----- Record set

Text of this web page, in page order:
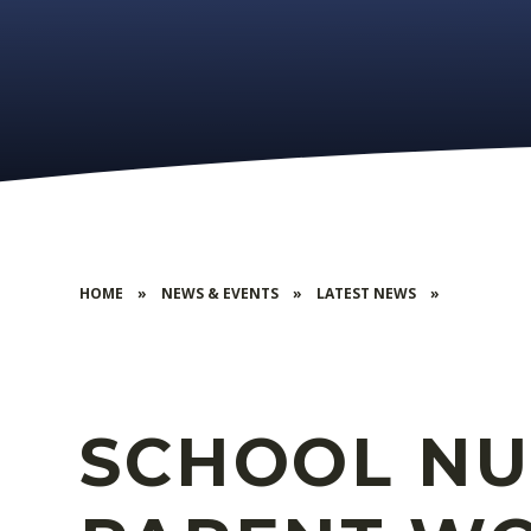
HOME » NEWS & EVENTS » LATEST NEWS »
SCHOOL
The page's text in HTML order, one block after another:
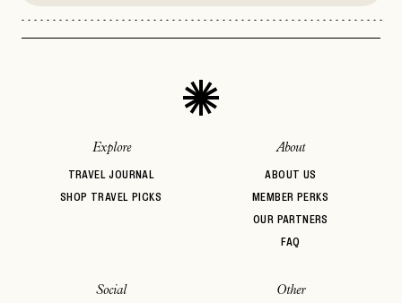
Explore
TRAVEL JOURNAL
SHOP TRAVEL PICKS
About
ABOUT US
MEMBER PERKS
OUR PARTNERS
FAQ
Social Other
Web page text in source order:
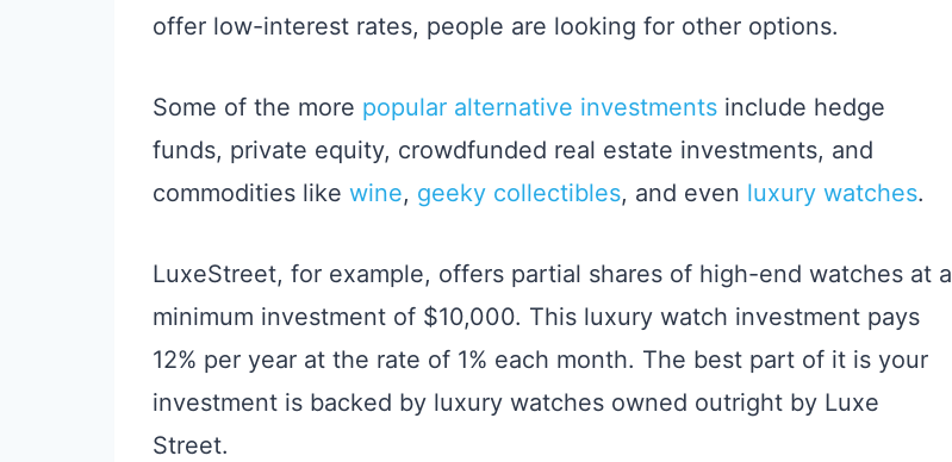
offer low-interest rates, people are looking for other options.
Some of the more popular alternative investments include hedge
funds, private equity, crowdfunded real estate investments, and
commodities like wine, geeky collectibles, and even luxury watches.
LuxeStreet, for example, offers partial shares of high-end watches at a
minimum investment of $10,000. This luxury watch investment pays
12% per year at the rate of 1% each month. The best part of it is your
investment is backed by luxury watches owned outright by Luxe
Street.

----------

§ Task statement
Could you give all the records again, exactly, minus the pictures?

§ Solution for this exercise
Text of this web page, in page order:
HOME » NEWS & EVENTS » LATEST NEWS »
SCHOOL
The page's text in HTML order, one block after another:
Explore
TRAVEL JOURNAL
SHOP TRAVEL PICKS
About
ABOUT US
MEMBER PERKS
OUR PARTNERS
FAQ
Social Other
Web page text in source order:
offer low-interest rates, people are looking for other options.
Some of the more popular alternative investments include hedge
funds, private equity, crowdfunded real estate investments, and
commodities like wine, geeky collectibles, and even luxury watches.
LuxeStreet, for example, offers partial shares of high-end watches at a
minimum investment of $10,000. This luxury watch investment pays
12% per year at the rate of 1% each month. The best part of it is your
investment is backed by luxury watches owned outright by Luxe
Street.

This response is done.